The time is now. The impact investing field has grown leaps and bounds since the Global Impact Investment Network first started tracking the growth of the field in 2010. Networks like Toniic and The ImPact have brought together a range of interested investors who want to learn more about allocating for impact. Even dedicated impact funds are attracting LPs with diverse motivations. We’ve witnessed large-scale asset managers jump into the space, alongside a rise in specialty managers that are building businesses around servicing impact.

With a surge in activity, the Case Foundation’s commitment to transparency laid out in SSIR is particularly critical. We believe that to truly scale impact investing, we need to continue to engage in discourse around the challenges and solutions we are encountering in our everyday work.

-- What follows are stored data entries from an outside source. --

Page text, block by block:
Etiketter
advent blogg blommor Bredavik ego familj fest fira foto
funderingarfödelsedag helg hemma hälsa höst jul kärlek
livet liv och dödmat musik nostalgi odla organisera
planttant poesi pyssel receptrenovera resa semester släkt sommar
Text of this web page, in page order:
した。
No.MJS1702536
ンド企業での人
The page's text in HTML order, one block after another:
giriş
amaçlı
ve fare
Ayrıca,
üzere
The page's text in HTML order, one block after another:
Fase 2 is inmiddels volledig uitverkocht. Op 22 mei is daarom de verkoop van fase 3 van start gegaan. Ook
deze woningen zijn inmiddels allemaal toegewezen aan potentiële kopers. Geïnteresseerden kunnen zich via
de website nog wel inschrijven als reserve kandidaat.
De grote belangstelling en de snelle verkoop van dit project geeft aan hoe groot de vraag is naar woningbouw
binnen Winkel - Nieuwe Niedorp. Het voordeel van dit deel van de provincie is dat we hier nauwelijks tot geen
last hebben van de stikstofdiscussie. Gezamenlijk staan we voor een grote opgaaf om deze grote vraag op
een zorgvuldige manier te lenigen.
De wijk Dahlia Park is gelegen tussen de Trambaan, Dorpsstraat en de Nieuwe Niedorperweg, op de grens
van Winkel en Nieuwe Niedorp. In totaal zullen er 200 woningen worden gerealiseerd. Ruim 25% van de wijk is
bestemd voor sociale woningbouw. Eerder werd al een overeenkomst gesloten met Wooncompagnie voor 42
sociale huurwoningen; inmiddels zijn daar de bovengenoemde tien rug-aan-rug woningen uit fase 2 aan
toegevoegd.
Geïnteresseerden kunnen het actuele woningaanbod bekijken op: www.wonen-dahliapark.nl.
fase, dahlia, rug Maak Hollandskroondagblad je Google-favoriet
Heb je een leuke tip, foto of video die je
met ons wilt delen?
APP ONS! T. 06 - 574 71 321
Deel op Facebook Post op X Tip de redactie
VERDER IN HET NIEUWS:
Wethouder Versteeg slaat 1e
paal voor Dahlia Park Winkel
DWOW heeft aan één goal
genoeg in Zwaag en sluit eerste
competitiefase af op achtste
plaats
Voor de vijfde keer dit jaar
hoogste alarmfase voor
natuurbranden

Changing the culture around transparency and disclosure

Since a public commitment from the stage of the Milken Global Conference, we’ve been working to build a data-driven visualization of impact investing transactions to-date. Our hope is that by visualizing and bringing the connections between actors to life, we can foster a better understanding of the enormous potential of the impact investing movement. Such transparency around historical data is key to encouraging more participation in the impact investing space and tapping into the vast amounts of capital and interest that are not yet part of the movement.

For many skeptical investors and institutions, pointing to concrete examples of what impact investments look like, who’s involved, and the size and type of capital deployed, is a necessary part of myth-busting.